Potential exam questions

Given the lecturer’s proof-heavy, definition-precise style, expect questions like:

1. State the diameter argument (Theorem 4) and use it to derive the lower bound $\text{dil}\ge 2^k/k$ for $Q_{2k}\stackrel{\text{emb}}{⟶}M(2^k,2^k)$ with $\text{load}=1$ (Corollary 7).
2. Define Svoboda’s map as a bijection on bit addresses. What is its dilation?
3. Define the Morton-curve embedding as a bijection on bit addresses. Describe its recursive structure and explain why it is called the Z-order fractal.
4. State Lemma 8 (Morton-curve distance) and derive Corollary 9 (overall dilation $2^{k-1}$).
5. Why does the Morton curve preserve local proximity better than Svoboda’s map, even though both have the same worst-case dilation?

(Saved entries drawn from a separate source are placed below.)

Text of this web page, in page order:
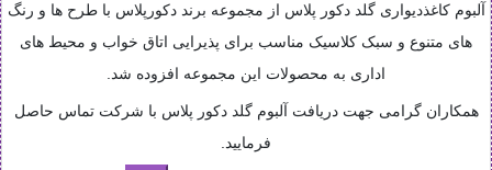
آلبوم کاغذدیواری گلد دکور پلاس از مجموعه برند دکورپلاس با طرح ها و رنگ
های متنوع و سبک کلاسیک مناسب برای پذیرایی اتاق خواب و محیط های
اداری به محصولات این مجموعه افزوده شد.
همکاران گرامی جهت دریافت آلبوم گلد دکور پلاس با شرکت تماس حاصل
فرمایید.
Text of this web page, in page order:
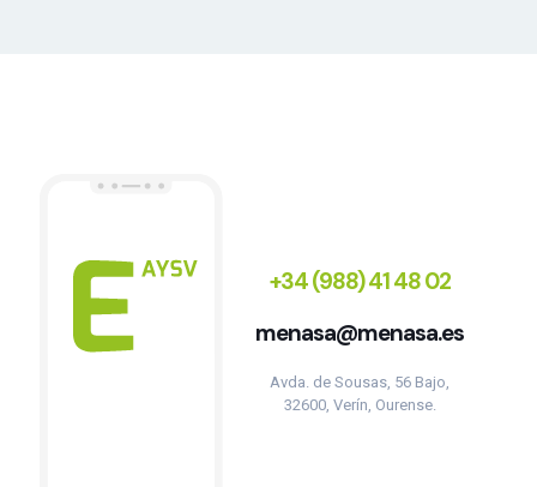
+34 (988) 41 48 02
menasa@menasa.es
Avda. de Sousas, 56 Bajo,
32600, Verín, Ourense.
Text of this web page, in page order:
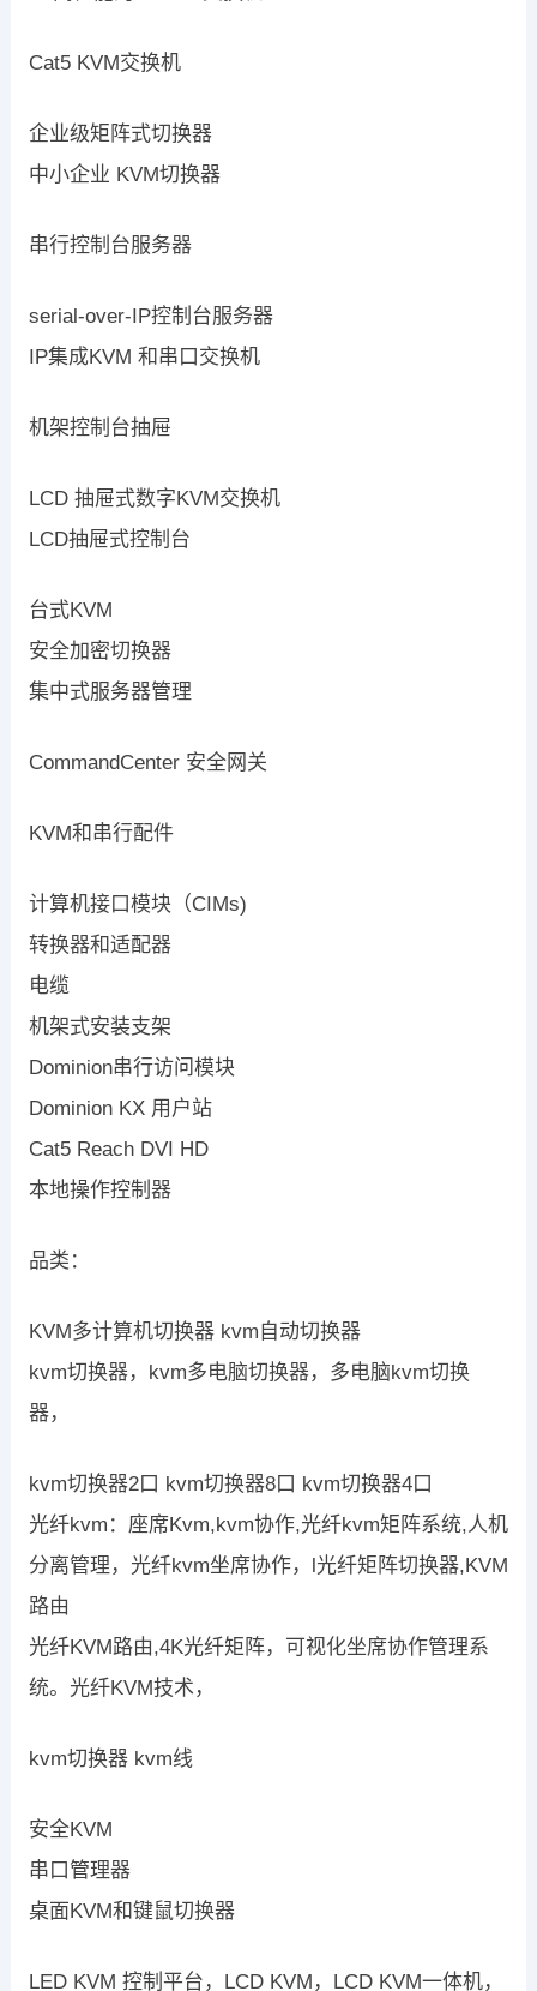
Cat5 KVM交换机
企业级矩阵式切换器
中小企业 KVM切换器
串行控制台服务器
serial-over-IP控制台服务器
IP集成KVM 和串口交换机
机架控制台抽屉
LCD 抽屉式数字KVM交换机
LCD抽屉式控制台
台式KVM
安全加密切换器
集中式服务器管理
CommandCenter 安全网关
KVM和串行配件
计算机接口模块（CIMs)
转换器和适配器
电缆
机架式安装支架
Dominion串行访问模块
Dominion KX 用户站
Cat5 Reach DVI HD
本地操作控制器
品类：
KVM多计算机切换器 kvm自动切换器
kvm切换器，kvm多电脑切换器，多电脑kvm切换
器，
kvm切换器2口 kvm切换器8口 kvm切换器4口
光纤kvm：座席Kvm,kvm协作,光纤kvm矩阵系统,人机
分离管理，光纤kvm坐席协作，l光纤矩阵切换器,KVM
路由
光纤KVM路由,4K光纤矩阵，可视化坐席协作管理系
统。光纤KVM技术，
kvm切换器 kvm线
安全KVM
串口管理器
桌面KVM和键鼠切换器
LED KVM 控制平台，LCD KVM，LCD KVM一体机，
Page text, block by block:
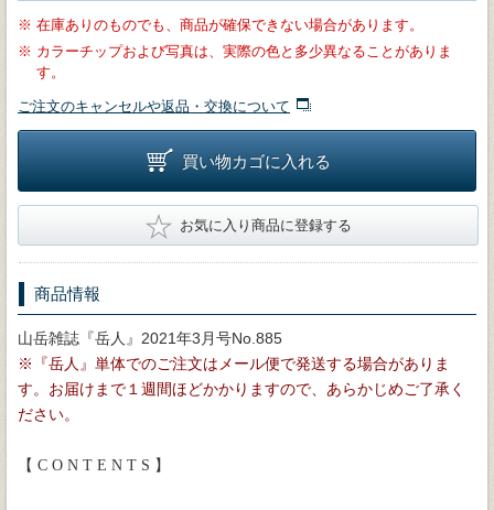
※ 在庫ありのものでも、商品が確保できない場合があります。
※ カラーチップおよび写真は、実際の色と多少異なることがありま
す。
ご注文のキャンセルや返品・交換について
買い物カゴに入れる
★ お気に入り商品に登録する
商品情報
山岳雑誌『岳人』2021年3月号No.885
※『岳人』単体でのご注文はメール便で発送する場合がありま
す。お届けまで１週間ほどかかりますので、あらかじめご了承く
ださい。
【 C O N T E N T S 】
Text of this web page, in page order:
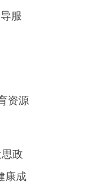
服
资源
政
康成
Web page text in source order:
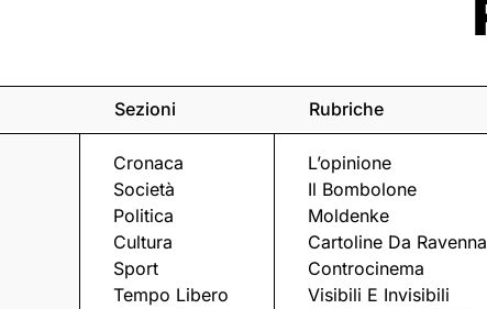
Sezioni
Cronaca
Società
Politica
Cultura
Sport
Tempo Libero
Rubriche
L’opinione
Il Bombolone
Moldenke
Cartoline Da Ravenna
Controcinema
Visibili E Invisibili
Eventi a Ravenna e dintorni
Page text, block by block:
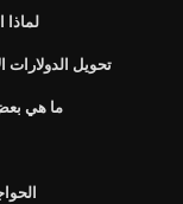
تحويل الدولارات
ما هي
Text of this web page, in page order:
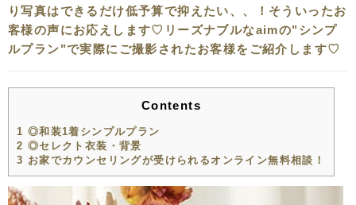
り写真はできるだけ低予算で抑えたい、、！そういったお
客様の声にお応えします♡リーズナブルなaimの"シンプ
ルプラン"で実際にご撮影されたお客様をご紹介します♡
Contents
1 ◎和装1着シンプルプラン
2 ◎セレクト衣装・背景
3 お家でカウンセリングが受けられるオンライン無料相談！
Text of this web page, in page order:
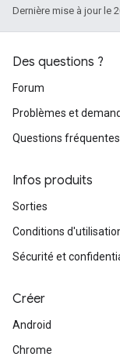
Dernière mise à jour le
Des questions ?
Forum
Problèmes et
Questions fréquentes
Infos produits
Sorties
Conditions
Sécurité et
Créer
Android
Chrome
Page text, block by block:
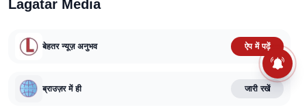
TERMS AND CONDITIONS
CORRECTIONS POLICY
FACT CHECKING POLICY
Lagatar Media Pvt. Ltd.
Lagatar Media
बेहतर न्यूज़ अनुभव ऐप में पढ़ें
ब्राउज़र में ही जारी रखें
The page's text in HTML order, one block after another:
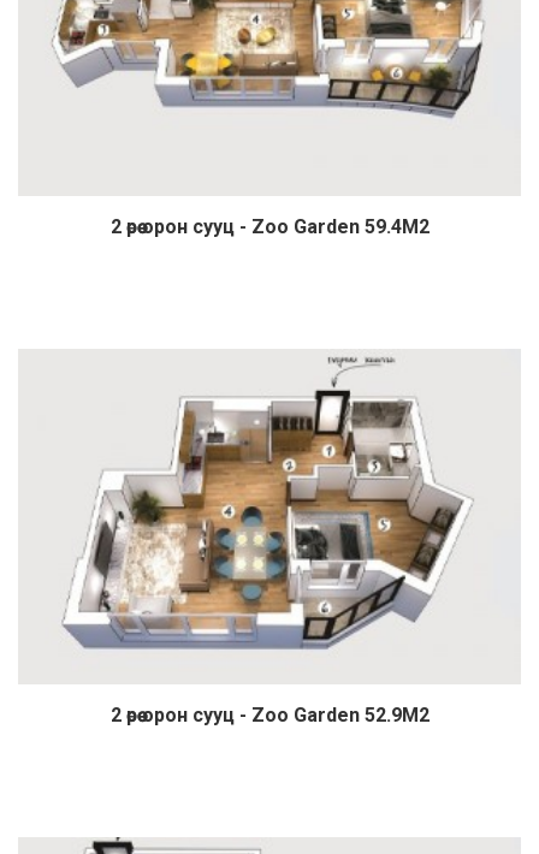
Дэлгэрэнгүй
2 өрөө орон сууц - Zoo Garden 59.4М2
Дэлгэрэнгүй
2 өрөө орон сууц - Zoo Garden 52.9М2

6. What is the dilation of the Karnaugh-map embedding and why is it worse than Svoboda and Morton?
7. Compare the three embeddings (Svoboda, Morton, Karnaugh) along the dimensions of worst-case dilation, local proximity, and ease of computation.
8. None of the three embeddings achieves the lower bound $2^k/k$. By what factor do Svoboda and Morton miss the bound? Is it known whether a better systematic embedding exists?
9. How does the Morton-curve construction generalise to (a) hypercubes of odd dimension, (b) multidimensional meshes $M(2^{k_1},\dots ,2^{k_d})$ with $d>2$?
10. For $k=2$ (so $Q_4\stackrel{\text{emb}}{⟶}M(4,4)$), explicitly write down the Morton-curve image of every hypercube vertex and verify Lemma 8 for at least one pair of adjacent vertices.